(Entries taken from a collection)
%%
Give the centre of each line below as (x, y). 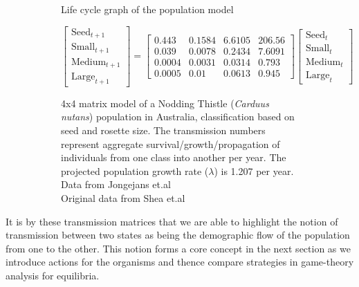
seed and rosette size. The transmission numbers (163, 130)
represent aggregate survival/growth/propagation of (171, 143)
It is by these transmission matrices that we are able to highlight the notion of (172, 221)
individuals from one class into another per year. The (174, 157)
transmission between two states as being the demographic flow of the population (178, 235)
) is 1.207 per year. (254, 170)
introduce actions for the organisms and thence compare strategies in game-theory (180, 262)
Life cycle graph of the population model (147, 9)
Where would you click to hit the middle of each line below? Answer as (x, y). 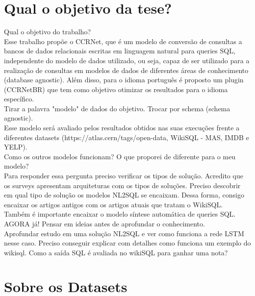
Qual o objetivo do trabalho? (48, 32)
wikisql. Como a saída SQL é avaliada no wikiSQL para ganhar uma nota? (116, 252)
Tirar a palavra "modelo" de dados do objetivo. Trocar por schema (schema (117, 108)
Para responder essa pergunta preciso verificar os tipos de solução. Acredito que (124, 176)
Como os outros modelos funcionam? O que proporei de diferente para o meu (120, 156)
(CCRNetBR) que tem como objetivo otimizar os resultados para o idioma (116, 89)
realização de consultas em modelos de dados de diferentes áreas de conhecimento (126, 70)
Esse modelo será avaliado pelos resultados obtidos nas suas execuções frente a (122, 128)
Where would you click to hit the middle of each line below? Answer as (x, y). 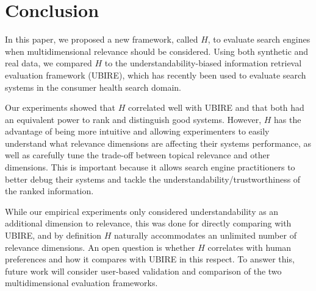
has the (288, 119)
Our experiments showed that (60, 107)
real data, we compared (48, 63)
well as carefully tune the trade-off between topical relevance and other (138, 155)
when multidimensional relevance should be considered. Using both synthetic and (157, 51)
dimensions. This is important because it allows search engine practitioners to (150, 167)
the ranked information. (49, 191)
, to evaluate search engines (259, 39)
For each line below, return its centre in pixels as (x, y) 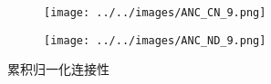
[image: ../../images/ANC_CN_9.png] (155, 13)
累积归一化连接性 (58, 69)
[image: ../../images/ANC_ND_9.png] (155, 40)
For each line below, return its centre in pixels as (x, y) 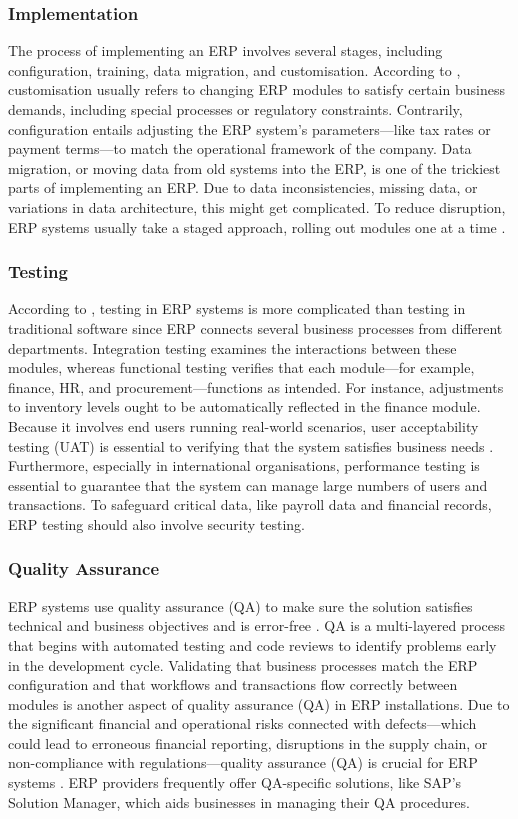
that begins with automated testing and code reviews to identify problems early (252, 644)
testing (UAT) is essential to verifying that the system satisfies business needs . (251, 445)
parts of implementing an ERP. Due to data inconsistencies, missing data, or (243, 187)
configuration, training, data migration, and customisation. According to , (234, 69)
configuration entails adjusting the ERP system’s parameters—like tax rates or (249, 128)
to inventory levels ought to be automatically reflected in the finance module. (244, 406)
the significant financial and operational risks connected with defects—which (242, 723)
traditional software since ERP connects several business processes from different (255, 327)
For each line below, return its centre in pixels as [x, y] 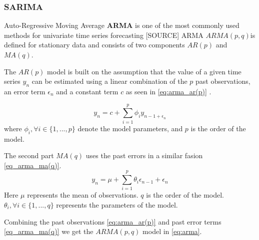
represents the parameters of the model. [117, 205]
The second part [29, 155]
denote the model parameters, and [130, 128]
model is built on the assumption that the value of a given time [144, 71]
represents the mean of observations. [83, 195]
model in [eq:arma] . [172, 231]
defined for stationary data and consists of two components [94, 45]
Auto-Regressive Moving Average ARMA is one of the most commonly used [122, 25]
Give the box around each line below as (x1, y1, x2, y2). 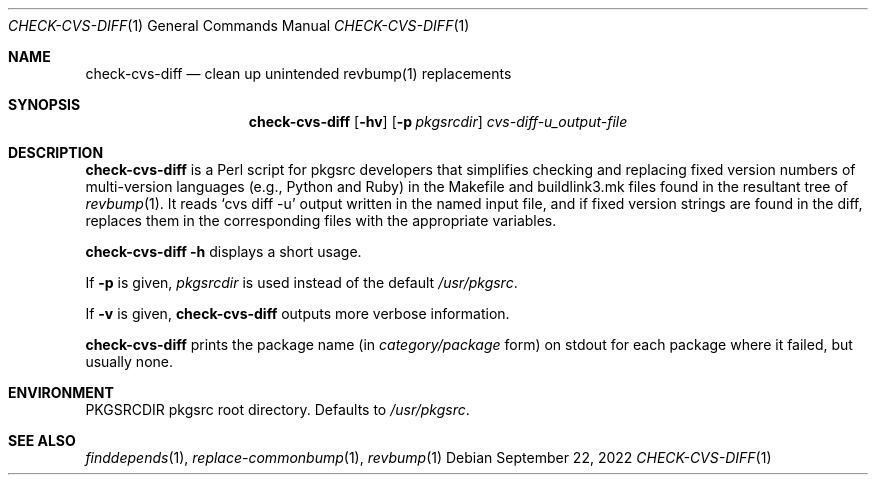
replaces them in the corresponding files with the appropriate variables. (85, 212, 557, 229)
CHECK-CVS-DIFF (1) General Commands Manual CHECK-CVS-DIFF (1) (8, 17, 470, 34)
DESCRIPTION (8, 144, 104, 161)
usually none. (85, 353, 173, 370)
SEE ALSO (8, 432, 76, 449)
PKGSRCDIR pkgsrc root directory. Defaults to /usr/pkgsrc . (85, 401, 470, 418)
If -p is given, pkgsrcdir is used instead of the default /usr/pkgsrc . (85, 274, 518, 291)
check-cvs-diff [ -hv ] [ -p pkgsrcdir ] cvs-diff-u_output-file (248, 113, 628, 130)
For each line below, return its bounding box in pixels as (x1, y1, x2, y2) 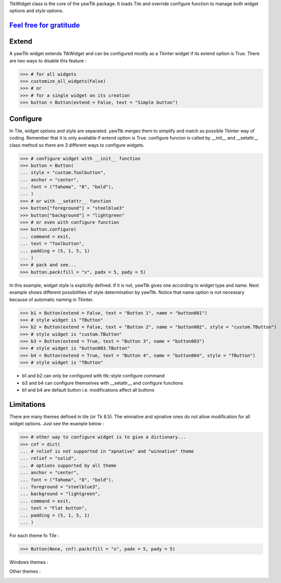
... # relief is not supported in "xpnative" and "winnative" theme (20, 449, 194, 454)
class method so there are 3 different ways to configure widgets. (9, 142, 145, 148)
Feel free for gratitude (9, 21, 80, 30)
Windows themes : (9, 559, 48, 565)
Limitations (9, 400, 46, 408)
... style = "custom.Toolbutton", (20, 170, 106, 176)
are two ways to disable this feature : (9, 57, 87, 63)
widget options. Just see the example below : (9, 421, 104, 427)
%%
%%
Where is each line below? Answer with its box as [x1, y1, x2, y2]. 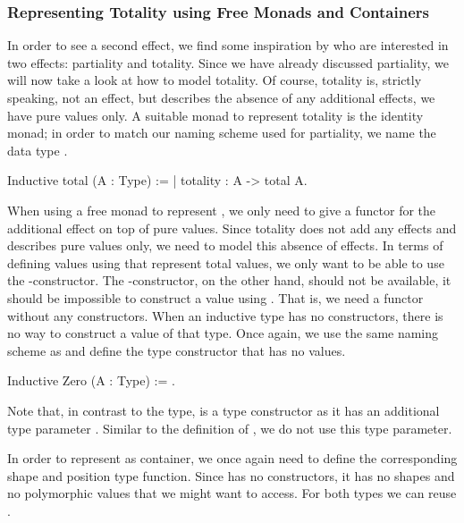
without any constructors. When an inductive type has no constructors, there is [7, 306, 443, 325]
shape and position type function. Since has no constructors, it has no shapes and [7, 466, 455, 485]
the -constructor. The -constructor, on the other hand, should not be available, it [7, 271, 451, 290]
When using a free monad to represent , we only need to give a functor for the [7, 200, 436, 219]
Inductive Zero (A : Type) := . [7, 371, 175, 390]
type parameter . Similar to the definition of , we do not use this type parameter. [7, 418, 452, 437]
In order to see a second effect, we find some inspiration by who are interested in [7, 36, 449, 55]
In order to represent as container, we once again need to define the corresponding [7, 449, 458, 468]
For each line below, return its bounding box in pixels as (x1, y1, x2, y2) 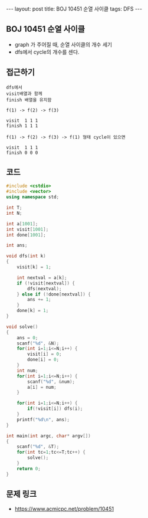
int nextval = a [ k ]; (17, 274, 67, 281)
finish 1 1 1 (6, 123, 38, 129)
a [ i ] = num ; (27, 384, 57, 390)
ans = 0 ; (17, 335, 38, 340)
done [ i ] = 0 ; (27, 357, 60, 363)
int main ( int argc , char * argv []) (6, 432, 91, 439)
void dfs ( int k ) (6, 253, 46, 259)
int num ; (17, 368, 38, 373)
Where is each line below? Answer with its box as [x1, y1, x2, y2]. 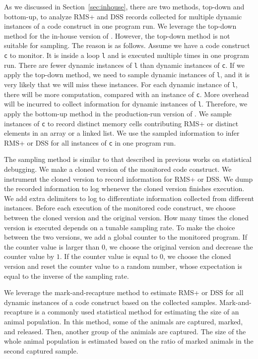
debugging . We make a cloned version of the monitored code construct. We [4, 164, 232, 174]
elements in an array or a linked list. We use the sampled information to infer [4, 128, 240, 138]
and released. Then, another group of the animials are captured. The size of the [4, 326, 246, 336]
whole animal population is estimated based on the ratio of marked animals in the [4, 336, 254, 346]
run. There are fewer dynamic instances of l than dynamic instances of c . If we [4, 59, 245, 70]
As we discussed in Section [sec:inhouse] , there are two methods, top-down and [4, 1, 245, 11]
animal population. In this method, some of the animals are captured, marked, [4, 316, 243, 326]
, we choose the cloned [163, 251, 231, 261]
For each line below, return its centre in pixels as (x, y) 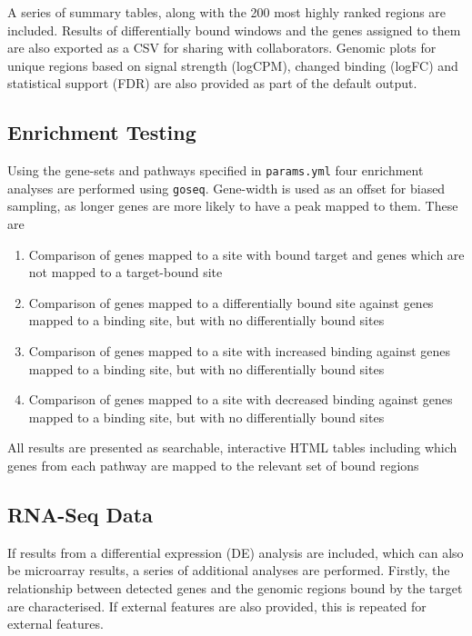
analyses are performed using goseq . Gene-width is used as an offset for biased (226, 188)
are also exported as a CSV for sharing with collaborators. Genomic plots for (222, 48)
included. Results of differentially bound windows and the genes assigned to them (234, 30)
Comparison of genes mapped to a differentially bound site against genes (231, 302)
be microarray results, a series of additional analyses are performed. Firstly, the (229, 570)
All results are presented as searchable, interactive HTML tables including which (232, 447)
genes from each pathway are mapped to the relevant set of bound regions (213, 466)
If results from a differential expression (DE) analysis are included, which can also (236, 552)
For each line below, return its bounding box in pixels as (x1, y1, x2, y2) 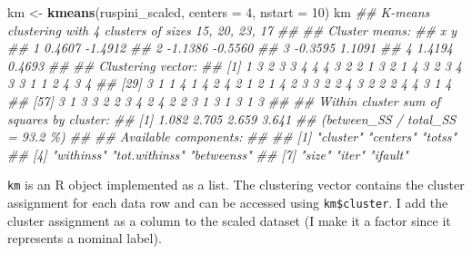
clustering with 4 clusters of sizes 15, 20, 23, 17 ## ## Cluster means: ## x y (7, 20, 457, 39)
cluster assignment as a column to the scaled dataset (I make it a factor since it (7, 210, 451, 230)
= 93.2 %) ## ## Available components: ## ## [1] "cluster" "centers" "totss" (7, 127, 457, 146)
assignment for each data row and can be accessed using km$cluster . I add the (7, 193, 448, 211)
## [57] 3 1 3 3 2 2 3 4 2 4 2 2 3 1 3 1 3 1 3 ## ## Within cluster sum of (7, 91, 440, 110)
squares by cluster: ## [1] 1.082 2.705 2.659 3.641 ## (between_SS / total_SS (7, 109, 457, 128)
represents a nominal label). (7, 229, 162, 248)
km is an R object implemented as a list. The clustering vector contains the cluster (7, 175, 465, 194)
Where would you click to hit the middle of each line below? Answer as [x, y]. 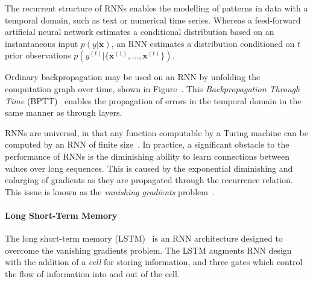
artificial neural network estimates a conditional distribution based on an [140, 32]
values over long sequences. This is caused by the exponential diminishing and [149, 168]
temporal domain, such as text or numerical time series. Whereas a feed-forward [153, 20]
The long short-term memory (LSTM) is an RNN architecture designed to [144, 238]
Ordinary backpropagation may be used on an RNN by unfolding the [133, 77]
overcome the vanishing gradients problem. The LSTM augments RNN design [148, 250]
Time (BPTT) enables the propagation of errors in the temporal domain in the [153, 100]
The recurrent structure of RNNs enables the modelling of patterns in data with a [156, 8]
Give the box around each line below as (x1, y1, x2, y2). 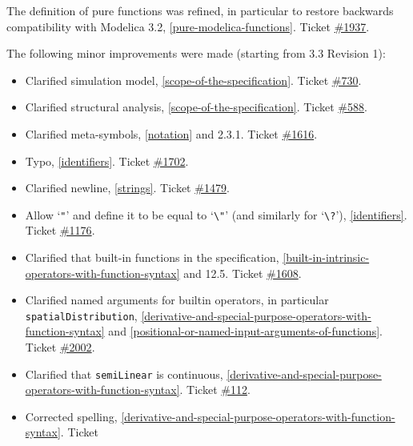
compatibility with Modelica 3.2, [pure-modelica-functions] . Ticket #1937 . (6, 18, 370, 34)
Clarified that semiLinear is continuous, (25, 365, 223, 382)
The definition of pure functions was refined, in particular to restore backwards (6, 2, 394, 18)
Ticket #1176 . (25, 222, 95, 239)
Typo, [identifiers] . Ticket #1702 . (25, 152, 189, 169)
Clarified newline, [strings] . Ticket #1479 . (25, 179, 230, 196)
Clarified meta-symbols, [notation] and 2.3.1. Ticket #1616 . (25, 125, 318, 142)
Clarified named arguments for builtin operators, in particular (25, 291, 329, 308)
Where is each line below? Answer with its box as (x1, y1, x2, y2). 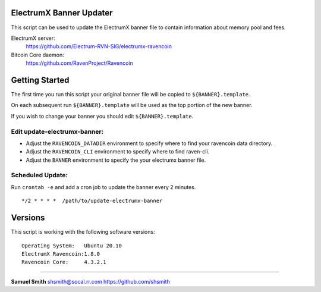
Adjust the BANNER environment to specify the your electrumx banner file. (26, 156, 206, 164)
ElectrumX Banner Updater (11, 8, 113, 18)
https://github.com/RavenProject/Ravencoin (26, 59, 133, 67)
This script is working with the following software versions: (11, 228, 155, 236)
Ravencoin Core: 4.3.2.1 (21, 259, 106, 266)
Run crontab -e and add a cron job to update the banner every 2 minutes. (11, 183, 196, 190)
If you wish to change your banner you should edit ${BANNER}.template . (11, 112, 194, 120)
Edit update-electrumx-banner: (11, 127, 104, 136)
%%
** Your objective **
Look above for the line with "represents the mean"; quote it and every line after it, stopping after the line with "If -p is given, pkgsrcdir", exactly, with nothing added and without pictures.

** Problem solution **
represents the mean of observations. [83, 195]
model in [eq:arma] . [172, 231]
defined for stationary data and consists of two components [94, 45]
Auto-Regressive Moving Average ARMA is one of the most commonly used [122, 25]
Give the box around each line below as (x1, y1, x2, y2). 
replaces them in the corresponding files with the appropriate variables. (85, 212, 557, 229)
CHECK-CVS-DIFF (1) General Commands Manual CHECK-CVS-DIFF (1) (8, 17, 470, 34)
DESCRIPTION (8, 144, 104, 161)
usually none. (85, 353, 173, 370)
SEE ALSO (8, 432, 76, 449)
PKGSRCDIR pkgsrc root directory. Defaults to /usr/pkgsrc . (85, 401, 470, 418)
If -p is given, pkgsrcdir is used instead of the default /usr/pkgsrc . (85, 274, 518, 291)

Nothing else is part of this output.